Denaro’nun La Maddalena Hastanesi’ne kanser tedavisi için gittiği varsayım ediliyor. Savcılık ise Denaro’nun hastalığına rağmen mahpus yatabilecek kadar sağlıklı olduğunu ve tedavisine cezaevinden devam edeceğini açıkladı.
Bazıları Denaro’nun yıllarca kaçtıktan sonra taammüden yakalandığını çünkü ömrünün geri kalanını bir hastanede geçirmek istediğini söylüyor. Bu sav tartışmalı olsa da Denaro’nun etrafındaki muhafaza kalkanının nihayet bir yerinden açık verdiği ortada. Üstelik Cosa Nostra’nın merkezi karar alma komitesini değiştirme teşebbüsleri de önlendiğinden, bu noktada Denaro’nun yerine geçebilecek kimse olmadığı iddia ediliyor.
Denaro’nun gençlik fotoğraflarına yaşlandırma tekniği uygulandı
Geçmişte Palermo’da mafyayla çaba savcısı olarak da misyon yapmış olan yüksek hukuk kurulu üyesi Nino di Matteo, Denaro’nun yakalanmasını şu sözlerle yorumladı:
“Bu olağanüstü bir haber ancak Matteo Messina Denaro’nun 92-93 yıllarındaki bombalı ataklardaki rolü anlaşılmadan devletin başarısı eksik kalır. Dahası 30 yıl boyunca kaçmayı nasıl başardığı ve kendisini koruyanlar da açığa çıkarılmalı.”

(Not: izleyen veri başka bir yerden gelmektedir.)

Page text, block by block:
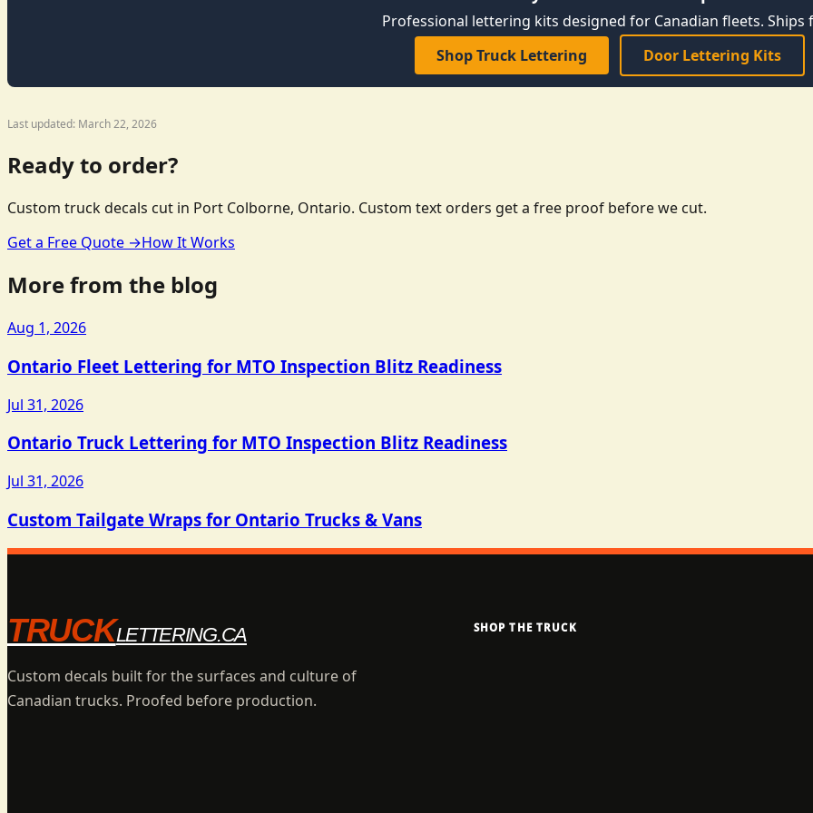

“Bugünkü tutuklama kıymetli bir adım lakin bu tutuklamayla mafyayla olan savaşın bittiğini düşünmek büyük kusur olur. Matteo Messina Denaro’nun hala özgür olan en kıymetli mafya üyesi olduğuna kuşku yok lakin deneyimlerimiz bize Cosa Nostra’nın toparlanıp yine örgütlenerek faaliyetlerine kaldığı yerden devam edebileceğini gösteriyor. Ben Denaro’nun çok şey bildiğini düşünüyorum. Adaletle iş birliği yapıp bildiklerine dair doğruyu söylerse çok kıymetli bir adım atılmış olur.”
The Guardian’ın “Matteo Messina Denaro: how fast-living mafioso evaded police for 30 years” başlıklı haberinden derlenmiştir.